Overview:
We have built a data-intensive resource called
OpenCloud?, or just Cloud. This is used by both systems researchers and application researchers, so there are multiple web spaces for the multiple uses. This section is intended for application researchers; more systems-y information is available elsewhere.
OpenCloud? is composed of compute nodes, (external) IO/storage nodes and login/master nodes. In general, a user logs into a login node and submits jobs from the login node. Job control systems like Hadoop allocate compute node processes and manage these processes on your behalf. Users monitor status using services available on the login nodes, or via web services. Users don't need to directly access the compute nodes, IO/storage nodes or service master nodes. All these other nodes are controlled and managed by the tools/systems invoked by users via login nodes.

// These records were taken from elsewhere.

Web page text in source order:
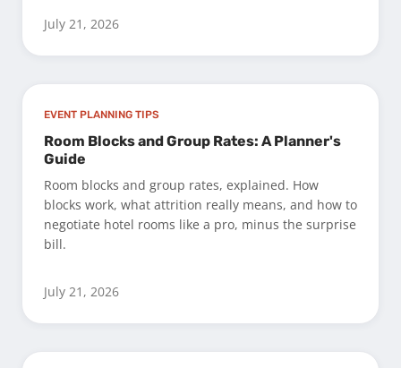
July 21, 2026
EVENT PLANNING TIPS
Room Blocks and Group Rates: A Planner's
Guide
Room blocks and group rates, explained. How
blocks work, what attrition really means, and how to
negotiate hotel rooms like a pro, minus the surprise
bill.
July 21, 2026
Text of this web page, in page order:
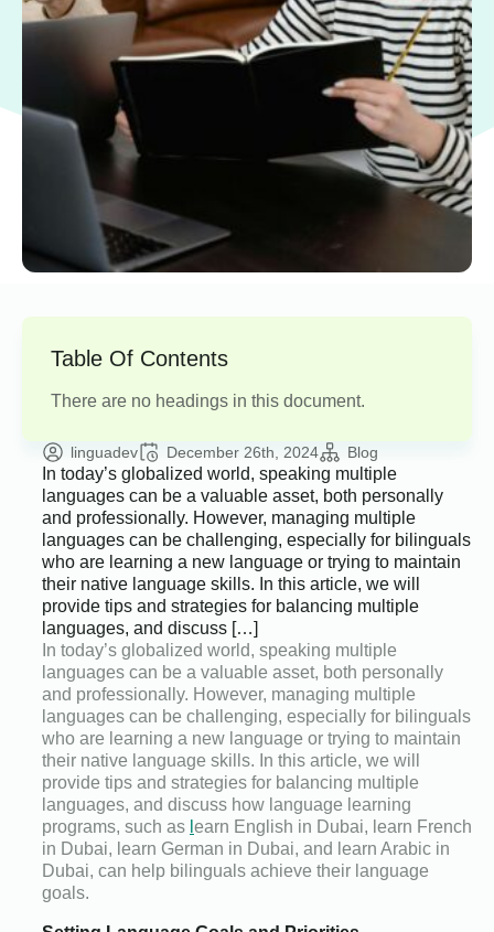
Table Of Contents
There are no headings in this document.
linguadev December 26th, 2024 Blog
In today’s globalized world, speaking multiple
languages can be a valuable asset, both personally
and professionally. However, managing multiple
languages can be challenging, especially for bilinguals
who are learning a new language or trying to maintain
their native language skills. In this article, we will
provide tips and strategies for balancing multiple
languages, and discuss […]
In today’s globalized world, speaking multiple
languages can be a valuable asset, both personally
and professionally. However, managing multiple
languages can be challenging, especially for bilinguals
who are learning a new language or trying to maintain
their native language skills. In this article, we will
provide tips and strategies for balancing multiple
languages, and discuss how language learning
programs, such as earn English in Dubai, learn French
in Dubai, learn German in Dubai, and learn Arabic in
Dubai, can help bilinguals achieve their language
goals.
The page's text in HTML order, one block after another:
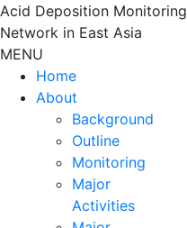
Skip
to
content
Acid Deposition Monitoring
Network in East Asia
MENU
Home
About
Background
Outline
Monitoring
Major
Activities

The external IO/storage nodes provide over 250 TB of RAID protected storage outside (in addition to) the storage resources in the compute and login nodes. There are 13
dedicated storage nodes each with 10GE connections to the compute and login nodes.
Compute Node Configuration.
The compute nodes in the
OpenCloud? cluster currently has 64 nodes
worker nodes, each with 8 cores, 16 GB DRAM, 4 1TB disks and 10GbE connectivity between nodes. The compute cluster in
OpenCloud?, seen as a single computer, has over 1 tera-operations per second, over 1 TB memory, 256 1TB disks, and over 40 Gbps bisection bandwidth.
The compute node configuration is detailed below.
| Item |
Specifications |
| Form factor |
1U single system |
| RAM |
16GB |
| Disks |
4x 1TB 3.5" SATA disks |
| 10 GE Network |
1x Qlogic QLE3142-CU-CK (NetXen) 10Gb Ethernet NIC |
| 1 GE Network |
2x 1GbE ports on the motherboard (unused) |
| CPUs |
53 compute nodes with 2x quad-core Intel E5440 (2.83GHz, 12MB L2 cache, 1333 MHz FSB) 11 compute nodes with 2x quad-core Intel E5450 (3GHz, 12MB L2 cache, 1333 MHz FSB) |
There are various master nodes each with less disk than the compute nodes. In addition to providing login services for users, these nodes provide a range of master services, such as: zookeeper replicated system state, Hadoop and Maui/Torque job control queues, NFS service and storage, HDFS master, Hbase master, ganglia and naggios monitoring, and others to come.
Network
The network for the
OpenCloud? cluster is made up of three 10GE switches as follows:
- Each compute node and storage node connects to one of the two 48-port Arista 7148S switches.
- These compute/storage node switches connect to eachother and head nodes via a 24-port Arista 7124S Head end switch .
Storage
There are many different storage facilities available to a user of
OpenCloud?.

Due to their scale, the storage facilities in the cloud cluster are not backed up, thus data losses may be possible. Back up your data or risk loosing it.
- Scratch space on each compute node. This is not replicated. It is not really managed, and it can be lost or deleted by various events in the system. Users should never try to use this. Some services (MapReduce/Hadoop for example) use it temporarily.
- HDFS storage in the compute cluster. This is replicated, persistent storage, but embedded in the compute clusters. This is the primary storage users will compute from and into. There may be multiple different HDFS services, sometimes to isolate which nodes experience HDFS "interference" from other jobs, sometimes because experimental services are being put into use. There is TBs of HDFS, but not 100s of TBs of HDFS.
- Home directories on the login nodes. Inputs and code will often be installed into the login nodes and made available to the compute nodes via NFS. There will be GBs of space for home directories, but not TBs of space here.
Note: None of these storage facilities are backed up.